De novo development of small cyclic peptides that are orally bioavailable

• Published in: Nature chemical biology Vol. 20; no. 5; pp. 624 - 633
• Main Authors: Merz, Manuel L., Habeshian, Sevan, Li, Bo, David, Jean-Alexandre G. L., Nielsen, Alexander L., Ji, Xinjian, Il Khwildy, Khaled, Duany Benitez, Maury M., Phothirath, Phoukham, Heinis, Christian
• Format: Journal Article
• Language: English
• Published: New York Nature Publishing Group US 01.05.2024; Nature Publishing Group
• Subjects: 631/92/152; 631/92/605; 639/638/309/2132/605; 639/638/92/507; 639/638/92/611; Acylation; Administration, Oral; Affinity; Animals; Bioavailability; Biochemical Engineering; Biochemistry; Biological Availability; Bioorganic Chemistry; Cell Biology; Chemistry; Chemistry and Materials Science; Chemistry/Food Science; Combinatorial analysis; Combinatorial Chemistry Techniques; Cyclization; Drug development; Gastrointestinal system; Gastrointestinal tract; Humans; Interrogation; Libraries; Male; Oral administration; Peptide Library; Peptides; Peptides, Cyclic - administration & dosage; Peptides, Cyclic - chemistry; Peptides, Cyclic - pharmacokinetics; Peptides, Cyclic - pharmacology; Permeability; Rats; Synthesis; Thrombin; Thrombin - chemistry; Thrombin - metabolism; Workflow
• ISSN: 1552-4450; 1552-4469
• DOI: 10.1038/s41589-023-01496-y

Cyclic peptides can bind challenging disease targets with high affinity and specificity, offering enormous opportunities for addressing unmet medical needs.

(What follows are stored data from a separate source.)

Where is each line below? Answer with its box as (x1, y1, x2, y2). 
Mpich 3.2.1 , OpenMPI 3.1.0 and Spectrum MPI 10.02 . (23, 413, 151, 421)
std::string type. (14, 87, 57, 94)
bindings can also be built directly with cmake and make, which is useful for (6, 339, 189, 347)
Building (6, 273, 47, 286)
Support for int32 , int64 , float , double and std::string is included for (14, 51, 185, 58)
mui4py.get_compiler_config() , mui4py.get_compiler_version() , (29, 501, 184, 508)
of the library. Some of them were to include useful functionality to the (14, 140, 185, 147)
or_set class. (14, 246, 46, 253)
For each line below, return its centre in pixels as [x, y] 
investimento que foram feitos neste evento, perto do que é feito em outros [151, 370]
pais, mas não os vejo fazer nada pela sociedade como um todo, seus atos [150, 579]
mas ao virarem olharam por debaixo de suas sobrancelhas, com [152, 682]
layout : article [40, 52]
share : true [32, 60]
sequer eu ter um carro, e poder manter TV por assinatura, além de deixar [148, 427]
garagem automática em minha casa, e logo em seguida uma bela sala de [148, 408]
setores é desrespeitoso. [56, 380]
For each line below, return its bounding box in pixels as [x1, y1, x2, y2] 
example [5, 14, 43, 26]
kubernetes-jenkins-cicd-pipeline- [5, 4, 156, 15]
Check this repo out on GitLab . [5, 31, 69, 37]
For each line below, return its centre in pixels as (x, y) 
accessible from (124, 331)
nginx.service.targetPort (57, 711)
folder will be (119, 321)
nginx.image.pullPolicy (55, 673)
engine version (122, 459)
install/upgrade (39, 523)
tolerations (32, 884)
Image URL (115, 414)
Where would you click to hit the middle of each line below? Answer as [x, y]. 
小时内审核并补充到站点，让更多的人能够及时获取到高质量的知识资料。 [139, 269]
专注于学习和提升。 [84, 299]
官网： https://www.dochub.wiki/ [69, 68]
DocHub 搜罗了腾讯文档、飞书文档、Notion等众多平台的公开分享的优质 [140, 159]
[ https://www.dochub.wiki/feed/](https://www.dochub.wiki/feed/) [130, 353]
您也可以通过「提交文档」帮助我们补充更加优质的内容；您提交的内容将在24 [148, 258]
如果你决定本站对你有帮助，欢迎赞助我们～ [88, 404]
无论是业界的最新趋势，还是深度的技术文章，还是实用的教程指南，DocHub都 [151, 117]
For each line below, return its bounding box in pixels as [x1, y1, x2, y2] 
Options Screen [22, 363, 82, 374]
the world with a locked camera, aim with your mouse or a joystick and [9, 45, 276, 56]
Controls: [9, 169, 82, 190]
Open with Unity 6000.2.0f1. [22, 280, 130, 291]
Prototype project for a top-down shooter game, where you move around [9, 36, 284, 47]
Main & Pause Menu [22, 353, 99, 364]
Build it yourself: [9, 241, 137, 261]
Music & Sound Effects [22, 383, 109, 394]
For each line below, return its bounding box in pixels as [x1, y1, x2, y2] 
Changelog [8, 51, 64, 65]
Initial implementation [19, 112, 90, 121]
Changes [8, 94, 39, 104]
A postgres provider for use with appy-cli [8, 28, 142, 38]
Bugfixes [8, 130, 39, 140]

However, as with biological drugs, most cyclic peptides cannot be applied orally because they are rapidly digested and/or display low absorption in the gastrointestinal tract, hampering their development as therapeutics. In this study, we developed a combinatorial synthesis and screening approach based on sequential cyclization and one-pot peptide acylation and screening, with the possibility of simultaneously interrogating activity and permeability. In a proof of concept, we synthesized a library of 8,448 cyclic peptides and screened them against the disease target thrombin. Our workflow allowed multiple iterative cycles of library synthesis and yielded cyclic peptides with nanomolar affinities, high stabilities and an oral bioavailability (%F) as high as 18% in rats. This method for generating orally available peptides is general and provides a promising push toward unlocking the full potential of peptides as therapeutics. Cyclic peptides show promise for modulating difficult disease targets; however, they often cannot be administered orally. The authors developed a method to synthesize and screen large libraries of small cyclic peptides while enabling the simultaneous interrogation of activity and permeability. This approach was applied to the disease target thrombin to discover peptides with high affinity, stability and oral bioavailability of up to 18% in rats.